Это – что касается оценки действий врачей. Что же касается пациента, то согласием на свою заморозку он расписывается в своем неверии в жизнь души вне тела, в жизнь после смерти, равно как и в неверии в воскресение мертвых. Конечно, если священник будет знать, что его приглашают отпевать человека, чье тело из храма последует в холодильник, ибо усопший надеялся не на жизнь будущего века со Христом, а на успехи науки,- такого человека священник отпевать не будет. Зачем напутствовать человека в вечность, если он именно туда и не хотел?

– Как Вы воспринимаете СПИД с духовных позиций: как Божию кару или диавольское изобретение?

– В «Журнале Московской Патриархии» за 85-й год обретается, наверное, первое упоминание об этой болезни в советской прессе. Речь шла о какой-то экуменической встрече на Западе, и среди прочего автор писал: «А еще участники встречи были проинформированы, что появилась некая новая болезнь, называемая ЭЙДС, которая поражает грешников». Автор этой статьи явно писал об этом с недоверием. Я также, когда впервые об этом услышал, пережил всплеск недоверия: ну, не может быть такой болезни, поражающей только гомосексуалистов, проституток и наркоманов! Это было бы слишком очевидным чудом! Когда оказалось, что это действительно так, то первая реакция была шоковая: наверное, это действительно некая Божия кара. Причем независимо от происхождения – даже если следовать версии, что болезнь эта не естественным путем возникла, а была создана в лаборатории. Но в христианстве любая болезнь, входящая в мою жизнь,- именно от Бога.

От Бога – значит, прежде всего, что не от диавола. Самая глупая и примитивная реакция – считать, будто боль, вошедшая в мою жизнь,- от диавола. От этого начинаются поиски: кто порчу навел, кто проклял. Начинаются витки ненависти: самооправдание, осуждение других, фатальная подозрительность. Духовенство этого никогда не приветствовало. Если пришло несчастье, то имей мужество сказать, что это Господь тебя ставит в такие условия, и ты должен через эту боль вырасти.

Причем не стоит говорить, что всякая болезнь есть именно наказание, посланное от Бога за грехи. Все сложнее в мире нашей веры.

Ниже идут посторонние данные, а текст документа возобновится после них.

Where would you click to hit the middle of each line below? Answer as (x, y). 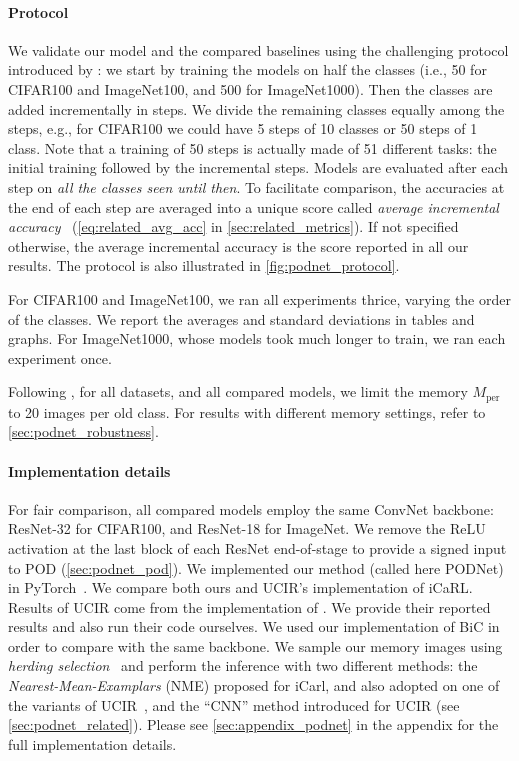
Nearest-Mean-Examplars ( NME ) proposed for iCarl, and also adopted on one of (254, 685)
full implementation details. (92, 743)
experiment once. (60, 357)
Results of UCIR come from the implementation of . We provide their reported (249, 606)
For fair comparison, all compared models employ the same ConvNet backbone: (251, 508)
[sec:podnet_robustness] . (83, 431)
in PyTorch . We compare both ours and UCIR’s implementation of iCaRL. (240, 587)
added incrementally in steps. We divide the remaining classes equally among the (256, 108)
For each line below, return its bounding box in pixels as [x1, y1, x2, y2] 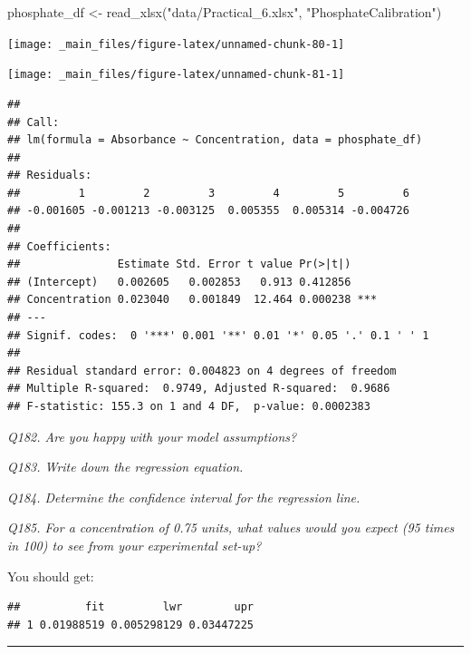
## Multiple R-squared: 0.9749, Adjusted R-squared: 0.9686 [7, 382, 390, 395]
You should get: [7, 566, 94, 585]
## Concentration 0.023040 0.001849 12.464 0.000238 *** [7, 293, 378, 307]
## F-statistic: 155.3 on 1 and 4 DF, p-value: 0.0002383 [7, 400, 370, 413]
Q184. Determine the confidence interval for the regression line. [7, 487, 360, 506]
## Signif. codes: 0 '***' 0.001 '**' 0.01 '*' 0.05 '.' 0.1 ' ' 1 [7, 328, 429, 342]
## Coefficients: [7, 239, 111, 253]
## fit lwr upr [7, 600, 255, 614]
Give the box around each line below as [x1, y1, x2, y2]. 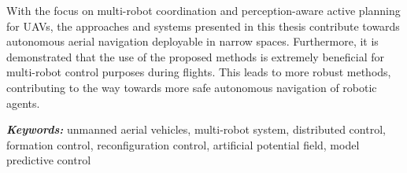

Да, бывает, что болезнь оказывается следствием греха. Я не говорю о вульгарном смысле – скажем, следствием пьяной ночи оказался сифилис. Речь идет о чем-то более сокрытом и потому более серьезном. Как сказал английский писатель Клайв Льюис (обращенный в христианство проповедью Толкиена): «Бог шепчет нам голосом любви, говорит с нами в полный голос через голос совести и кричит нам через мегафон страданий». Бывает, что болезнь, боль приходят в жизнь человека потому, что он раньше причинял такую же боль другим людям.

Но все же это не «закон кармы». Следствие тут не есть копия причины. Любой грех, уж тем более грех устоявшийся, закоренелый,- это отпадение от Бога. А куда можно отпасть от Бога, Который есть Источник жизни, Источник смысла? – Это отпадение в мир умирания, в мир агонии. Болезнь – это и есть первая судорога агонии.

И все же нельзя считать, что любая болезнь – это наказание за грех и следствие греха. Церковное поучение (Синаксарь), традиционно произносимое в четвертое воскресенье после Пасхи (в «неделю о расслабленном») говорит: «Не убо же всякая болезнь от грех, но и от естественна недуга, и от объядения и неполезнства и иных многих находит».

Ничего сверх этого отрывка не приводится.